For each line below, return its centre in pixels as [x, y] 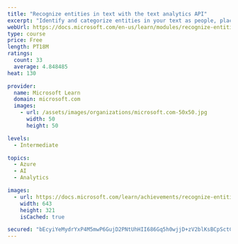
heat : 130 [22, 73]
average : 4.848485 [41, 67]
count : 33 [28, 60]
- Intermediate [36, 145]
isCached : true [42, 217]
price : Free [25, 40]
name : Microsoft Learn [47, 93]
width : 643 [36, 204]
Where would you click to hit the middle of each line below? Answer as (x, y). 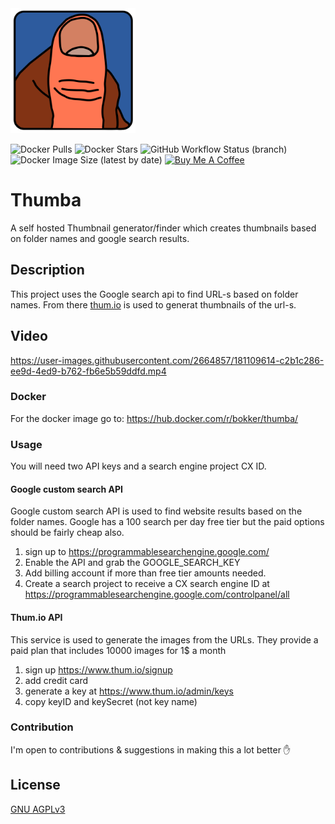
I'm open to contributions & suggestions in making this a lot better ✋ (151, 749)
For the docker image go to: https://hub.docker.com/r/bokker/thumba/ (154, 418)
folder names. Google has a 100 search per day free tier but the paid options (167, 522)
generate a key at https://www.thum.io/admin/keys (129, 691)
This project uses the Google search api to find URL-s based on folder (154, 294)
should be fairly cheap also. (67, 533)
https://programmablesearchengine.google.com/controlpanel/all (157, 594)
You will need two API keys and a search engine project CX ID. (138, 466)
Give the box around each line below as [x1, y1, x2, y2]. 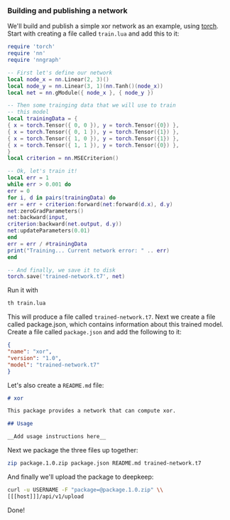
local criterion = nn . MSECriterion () [7, 155, 119, 162]
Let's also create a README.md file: [7, 381, 104, 389]
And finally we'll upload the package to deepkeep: [7, 472, 154, 481]
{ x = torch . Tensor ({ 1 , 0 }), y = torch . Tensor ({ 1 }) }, [7, 134, 180, 142]
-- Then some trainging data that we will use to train [7, 102, 176, 109]
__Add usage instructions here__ [7, 433, 106, 440]
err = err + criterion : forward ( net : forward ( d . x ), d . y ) [7, 201, 173, 208]
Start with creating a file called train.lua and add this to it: [7, 29, 180, 38]
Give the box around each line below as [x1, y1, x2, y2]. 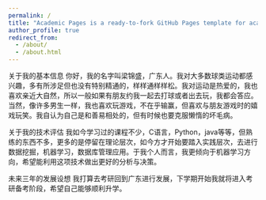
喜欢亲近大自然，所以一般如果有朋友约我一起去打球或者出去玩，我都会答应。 [8, 91, 258, 100]
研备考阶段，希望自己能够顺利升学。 [8, 183, 127, 193]
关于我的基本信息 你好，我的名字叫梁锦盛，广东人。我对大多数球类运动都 [8, 71, 246, 80]
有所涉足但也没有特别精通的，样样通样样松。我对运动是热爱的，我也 [35, 81, 258, 90]
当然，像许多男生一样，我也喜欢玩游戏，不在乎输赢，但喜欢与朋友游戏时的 [8, 100, 251, 110]
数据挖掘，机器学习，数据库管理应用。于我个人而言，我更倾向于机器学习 [8, 147, 244, 157]
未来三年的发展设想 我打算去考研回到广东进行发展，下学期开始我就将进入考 [8, 174, 253, 183]
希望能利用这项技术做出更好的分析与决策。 [21, 157, 161, 166]
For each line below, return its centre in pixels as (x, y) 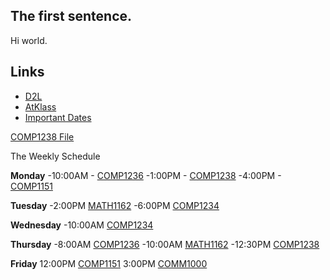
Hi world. (29, 40)
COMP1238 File (42, 136)
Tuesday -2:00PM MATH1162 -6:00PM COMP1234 (115, 205)
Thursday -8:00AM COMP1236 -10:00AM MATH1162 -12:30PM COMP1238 (165, 244)
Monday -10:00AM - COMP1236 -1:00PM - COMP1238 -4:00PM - (146, 175)
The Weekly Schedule (55, 156)
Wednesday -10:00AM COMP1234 (82, 225)
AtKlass (40, 106)
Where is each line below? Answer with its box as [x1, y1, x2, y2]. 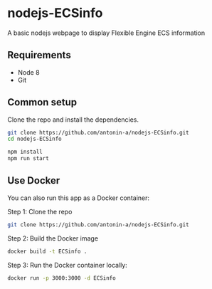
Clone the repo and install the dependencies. [7, 115, 139, 124]
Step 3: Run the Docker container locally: [7, 261, 128, 269]
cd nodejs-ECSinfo [7, 135, 62, 143]
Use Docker [7, 174, 60, 186]
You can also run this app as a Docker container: [7, 194, 150, 202]
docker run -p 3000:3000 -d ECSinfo [7, 274, 116, 282]
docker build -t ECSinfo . [7, 248, 88, 255]
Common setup [7, 96, 77, 108]
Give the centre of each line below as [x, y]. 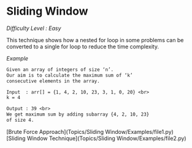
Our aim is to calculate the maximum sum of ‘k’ [70, 75]
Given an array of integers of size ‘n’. [60, 69]
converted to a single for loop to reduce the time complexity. [83, 46]
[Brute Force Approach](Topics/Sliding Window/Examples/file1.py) [90, 131]
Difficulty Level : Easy [34, 28]
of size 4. [20, 120]
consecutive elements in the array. [53, 81]
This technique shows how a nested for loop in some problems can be [95, 40]
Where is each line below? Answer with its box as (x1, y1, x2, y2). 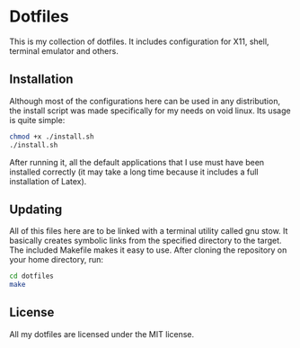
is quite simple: (9, 114, 66, 125)
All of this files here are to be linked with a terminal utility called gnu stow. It (9, 226, 288, 236)
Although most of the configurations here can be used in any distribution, (9, 95, 281, 106)
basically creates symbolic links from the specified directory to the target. (9, 236, 282, 246)
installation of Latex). (9, 175, 87, 186)
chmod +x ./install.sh (9, 132, 94, 141)
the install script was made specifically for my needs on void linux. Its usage (9, 105, 291, 116)
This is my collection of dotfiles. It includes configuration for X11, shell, (9, 36, 269, 47)
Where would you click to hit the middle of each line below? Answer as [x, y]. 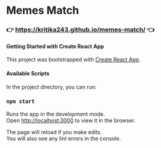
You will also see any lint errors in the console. [64, 138]
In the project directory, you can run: [51, 87]
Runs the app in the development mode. [56, 114]
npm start [20, 102]
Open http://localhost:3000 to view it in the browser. [71, 120]
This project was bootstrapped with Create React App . [74, 60]
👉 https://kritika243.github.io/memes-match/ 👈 [80, 29]
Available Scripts [28, 73]
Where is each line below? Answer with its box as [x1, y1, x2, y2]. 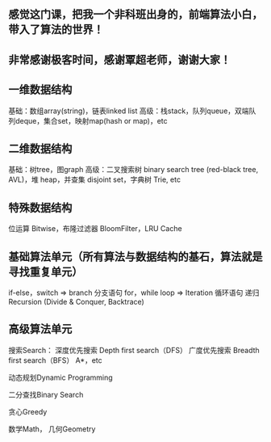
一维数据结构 [8, 83, 73, 97]
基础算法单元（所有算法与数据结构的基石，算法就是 [8, 250, 263, 263]
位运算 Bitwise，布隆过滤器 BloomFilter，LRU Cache [8, 224, 183, 234]
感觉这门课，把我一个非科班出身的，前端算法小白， [8, 7, 263, 22]
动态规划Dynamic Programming [8, 373, 113, 382]
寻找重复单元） [8, 265, 83, 279]
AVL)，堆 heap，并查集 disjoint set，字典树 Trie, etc [8, 175, 181, 184]
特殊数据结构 [8, 200, 73, 214]
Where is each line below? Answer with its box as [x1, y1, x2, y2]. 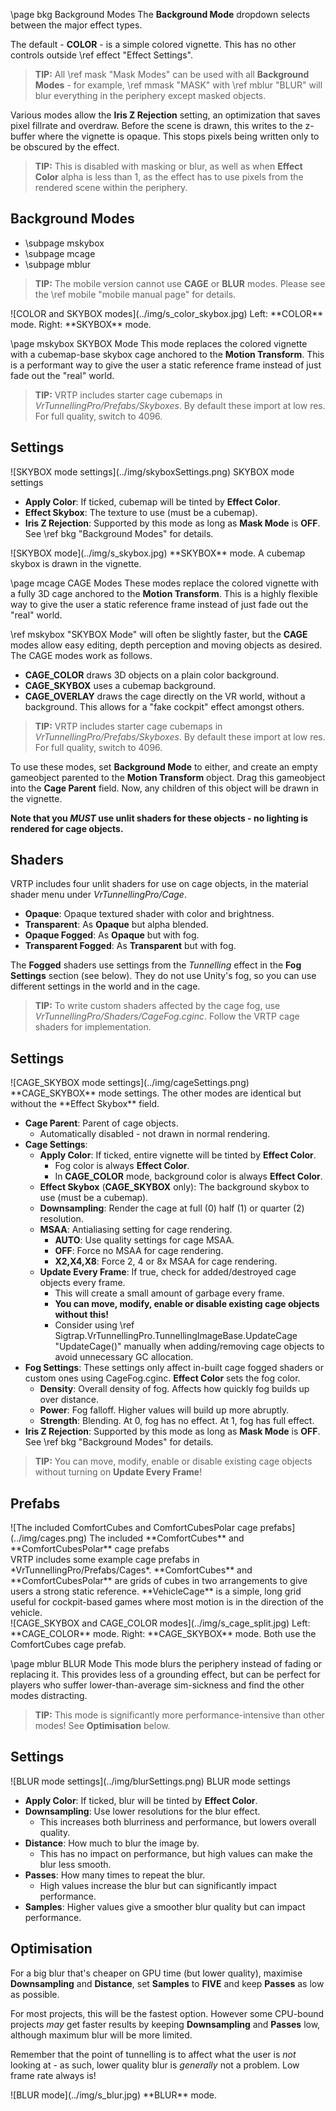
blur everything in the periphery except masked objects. [34, 90, 267, 101]
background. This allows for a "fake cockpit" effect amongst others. [24, 700, 305, 713]
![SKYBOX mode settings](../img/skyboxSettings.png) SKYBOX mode [10, 465, 295, 478]
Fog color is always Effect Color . [54, 1160, 190, 1172]
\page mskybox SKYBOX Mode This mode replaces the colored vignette [10, 337, 308, 349]
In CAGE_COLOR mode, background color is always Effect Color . [54, 1170, 323, 1183]
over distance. [39, 1394, 100, 1406]
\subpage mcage [24, 247, 96, 259]
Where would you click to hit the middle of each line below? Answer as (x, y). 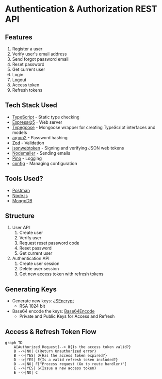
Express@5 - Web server (37, 122)
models (19, 132)
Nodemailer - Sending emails (41, 153)
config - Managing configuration (45, 163)
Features (19, 37)
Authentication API (31, 259)
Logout (19, 80)
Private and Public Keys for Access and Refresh (67, 316)
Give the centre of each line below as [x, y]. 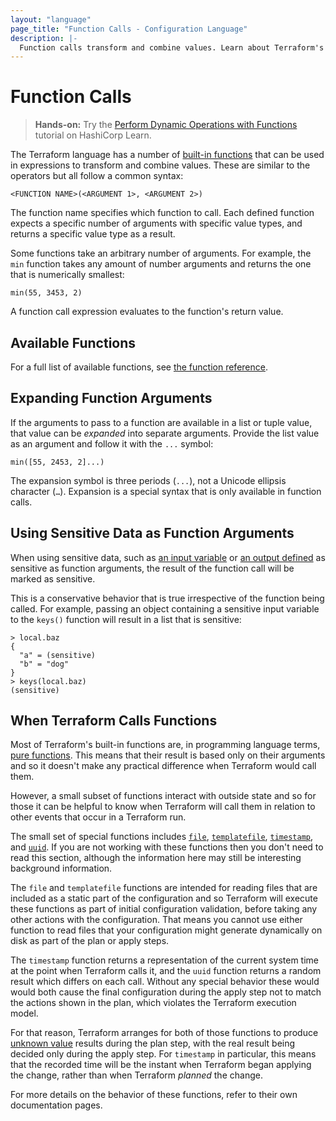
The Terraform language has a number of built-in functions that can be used [167, 155]
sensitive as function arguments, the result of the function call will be [152, 568]
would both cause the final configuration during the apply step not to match [166, 992]
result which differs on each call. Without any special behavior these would [165, 982]
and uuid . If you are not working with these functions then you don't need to [167, 847]
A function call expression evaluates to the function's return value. [147, 312]
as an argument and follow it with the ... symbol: [112, 443]
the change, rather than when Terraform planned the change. [136, 1075]
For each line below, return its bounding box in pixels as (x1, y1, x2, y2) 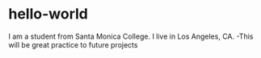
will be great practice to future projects (8, 39, 138, 49)
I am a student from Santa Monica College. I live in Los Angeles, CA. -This (8, 31, 254, 41)
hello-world (8, 5, 89, 23)
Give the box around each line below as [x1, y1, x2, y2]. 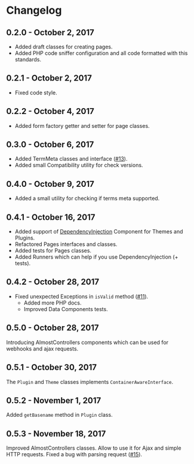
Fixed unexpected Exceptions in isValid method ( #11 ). [14, 293, 149, 300]
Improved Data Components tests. [23, 305, 109, 312]
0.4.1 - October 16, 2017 [6, 212, 96, 222]
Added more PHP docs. [23, 299, 82, 306]
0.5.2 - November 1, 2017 [6, 395, 101, 405]
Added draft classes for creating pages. [14, 43, 113, 50]
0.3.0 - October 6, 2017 [6, 140, 94, 150]
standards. [14, 56, 42, 63]
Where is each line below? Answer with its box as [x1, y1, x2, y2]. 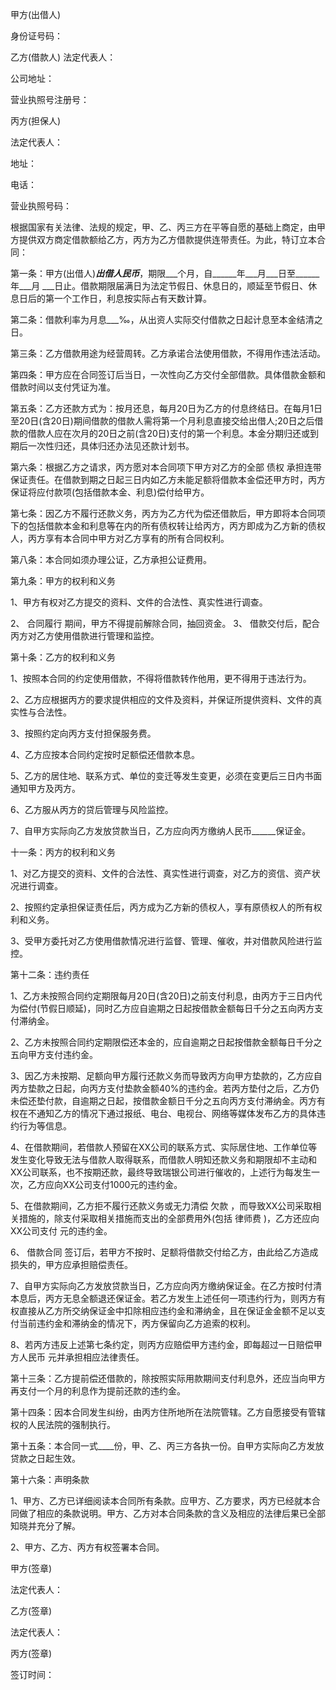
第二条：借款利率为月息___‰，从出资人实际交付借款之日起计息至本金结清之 [10, 314, 323, 325]
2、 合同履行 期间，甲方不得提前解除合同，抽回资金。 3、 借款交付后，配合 [10, 618, 320, 629]
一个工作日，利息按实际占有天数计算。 [53, 293, 212, 304]
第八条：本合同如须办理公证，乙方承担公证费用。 [10, 554, 212, 565]
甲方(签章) [10, 1563, 53, 1574]
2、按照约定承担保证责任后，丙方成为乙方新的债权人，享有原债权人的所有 [10, 901, 314, 913]
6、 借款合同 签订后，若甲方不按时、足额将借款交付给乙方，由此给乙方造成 [10, 1246, 319, 1258]
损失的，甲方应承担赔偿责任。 [10, 1259, 133, 1270]
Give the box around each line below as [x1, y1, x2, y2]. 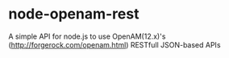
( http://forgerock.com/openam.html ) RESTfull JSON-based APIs [8, 39, 221, 49]
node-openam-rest [8, 5, 139, 23]
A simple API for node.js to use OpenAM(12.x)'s [8, 31, 166, 41]
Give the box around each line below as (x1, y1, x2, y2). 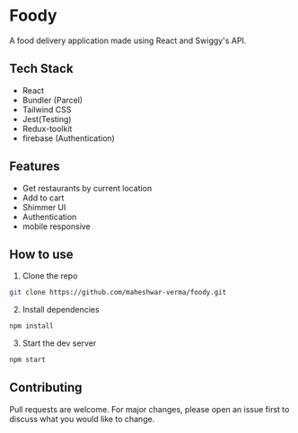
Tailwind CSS (22, 104, 72, 115)
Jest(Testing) (22, 113, 72, 124)
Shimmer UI (22, 201, 66, 212)
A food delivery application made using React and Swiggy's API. (9, 35, 247, 46)
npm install (9, 322, 54, 331)
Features (9, 159, 60, 174)
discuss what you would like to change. (9, 413, 155, 424)
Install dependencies (22, 305, 101, 315)
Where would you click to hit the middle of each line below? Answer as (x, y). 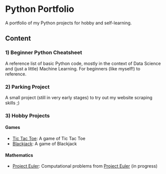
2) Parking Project (27, 87)
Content (18, 38)
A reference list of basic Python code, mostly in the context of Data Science (83, 63)
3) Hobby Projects (27, 116)
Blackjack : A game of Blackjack (45, 144)
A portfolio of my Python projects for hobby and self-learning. (69, 23)
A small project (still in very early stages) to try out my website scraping (79, 97)
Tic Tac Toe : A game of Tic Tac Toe (49, 139)
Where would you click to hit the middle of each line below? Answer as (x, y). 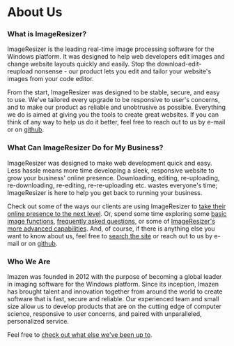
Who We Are (29, 261)
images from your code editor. (50, 79)
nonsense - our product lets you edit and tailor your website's (123, 71)
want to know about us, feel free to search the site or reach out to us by (110, 236)
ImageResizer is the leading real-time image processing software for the (111, 49)
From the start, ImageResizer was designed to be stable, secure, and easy (114, 92)
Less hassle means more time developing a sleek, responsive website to (111, 170)
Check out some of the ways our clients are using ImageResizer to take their (117, 206)
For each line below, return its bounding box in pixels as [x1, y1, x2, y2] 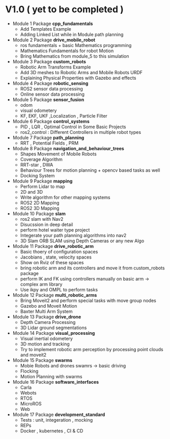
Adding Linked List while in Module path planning [20, 31, 124, 37]
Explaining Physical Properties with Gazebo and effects [20, 75, 136, 81]
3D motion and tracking [20, 341, 70, 347]
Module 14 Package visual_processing [12, 330, 95, 336]
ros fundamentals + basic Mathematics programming [20, 42, 132, 48]
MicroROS [20, 400, 42, 407]
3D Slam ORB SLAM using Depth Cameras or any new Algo [20, 238, 145, 244]
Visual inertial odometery [20, 335, 73, 341]
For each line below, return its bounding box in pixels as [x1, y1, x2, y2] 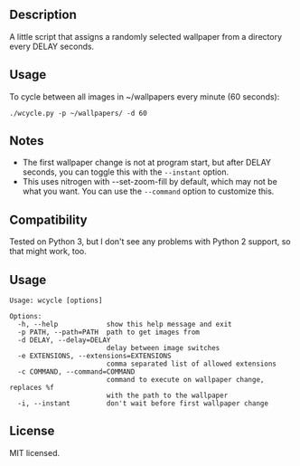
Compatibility [9, 212, 88, 227]
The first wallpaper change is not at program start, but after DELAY [22, 157, 272, 168]
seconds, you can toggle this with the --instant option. [22, 166, 230, 177]
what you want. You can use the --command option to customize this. [22, 185, 275, 197]
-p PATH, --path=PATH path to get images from [17, 328, 201, 338]
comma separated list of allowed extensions [106, 359, 277, 369]
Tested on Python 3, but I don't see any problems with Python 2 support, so [9, 236, 291, 247]
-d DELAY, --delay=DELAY [17, 336, 111, 345]
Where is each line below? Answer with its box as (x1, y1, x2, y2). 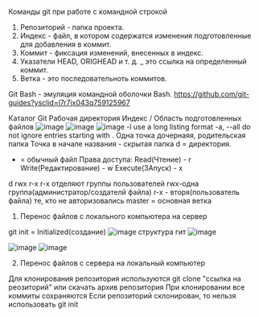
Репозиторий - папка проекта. (19, 23, 125, 31)
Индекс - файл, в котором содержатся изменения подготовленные (19, 31, 252, 40)
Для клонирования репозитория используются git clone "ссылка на (8, 274, 241, 283)
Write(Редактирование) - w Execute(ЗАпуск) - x (19, 163, 183, 172)
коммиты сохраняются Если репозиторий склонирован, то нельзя (8, 291, 236, 300)
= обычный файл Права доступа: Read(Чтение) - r (19, 154, 191, 164)
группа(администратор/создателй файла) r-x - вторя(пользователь (8, 187, 240, 196)
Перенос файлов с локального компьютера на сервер (19, 212, 208, 220)
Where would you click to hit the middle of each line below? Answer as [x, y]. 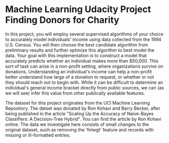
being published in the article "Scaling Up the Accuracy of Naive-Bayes [79, 113]
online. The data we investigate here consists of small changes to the [77, 124]
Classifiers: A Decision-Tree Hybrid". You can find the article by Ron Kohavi [83, 119]
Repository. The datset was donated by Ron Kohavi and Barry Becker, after [83, 108]
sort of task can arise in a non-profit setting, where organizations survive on [84, 66]
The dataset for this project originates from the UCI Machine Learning [78, 103]
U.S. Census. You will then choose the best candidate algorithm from [77, 44]
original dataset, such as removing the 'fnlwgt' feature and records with [79, 129]
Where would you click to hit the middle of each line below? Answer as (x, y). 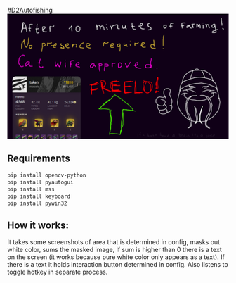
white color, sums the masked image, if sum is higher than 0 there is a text (115, 250)
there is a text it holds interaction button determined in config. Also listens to (118, 265)
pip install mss (31, 189)
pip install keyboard (39, 196)
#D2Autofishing (30, 10)
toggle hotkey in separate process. (58, 272)
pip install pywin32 (38, 203)
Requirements (39, 158)
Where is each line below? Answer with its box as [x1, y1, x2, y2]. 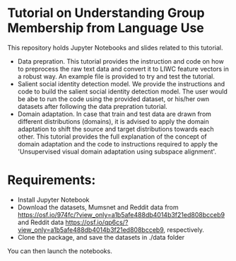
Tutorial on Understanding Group [7, 5, 205, 21]
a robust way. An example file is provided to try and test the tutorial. [17, 72, 216, 81]
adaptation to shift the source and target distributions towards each [17, 124, 214, 133]
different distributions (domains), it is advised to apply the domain [17, 117, 210, 125]
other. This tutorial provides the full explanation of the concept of [17, 132, 207, 141]
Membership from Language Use [7, 20, 205, 36]
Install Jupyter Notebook [17, 195, 90, 204]
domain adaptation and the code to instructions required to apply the [17, 139, 218, 148]
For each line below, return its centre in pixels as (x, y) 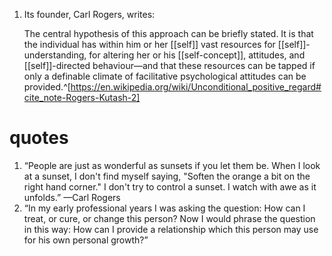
□ □ □
| How to complete this task |
Nothing outside the stretch above, from the line with "2、按照约定承担保证责任后，丙方成为乙方新的债权人，享有原债权人的所有 [10, 901, 314, 913]" through the line with "A food delivery", is set down. Transcribe that stretch exactly, ends included, but not its pictures.

| Exercise output |
2、按照约定承担保证责任后，丙方成为乙方新的债权人，享有原债权人的所有 [10, 901, 314, 913]
6、 借款合同 签订后，若甲方不按时、足额将借款交付给乙方，由此给乙方造成 [10, 1246, 319, 1258]
损失的，甲方应承担赔偿责任。 [10, 1259, 133, 1270]
Give the box around each line below as [x1, y1, x2, y2]. 
( http://forgerock.com/openam.html ) RESTfull JSON-based APIs [8, 39, 221, 49]
node-openam-rest [8, 5, 139, 23]
A simple API for node.js to use OpenAM(12.x)'s [8, 31, 166, 41]
Give the box around each line below as (x1, y1, x2, y2). 
Tailwind CSS (22, 104, 72, 115)
Jest(Testing) (22, 113, 72, 124)
Shimmer UI (22, 201, 66, 212)
A food delivery application made using React and Swiggy's API. (9, 35, 247, 46)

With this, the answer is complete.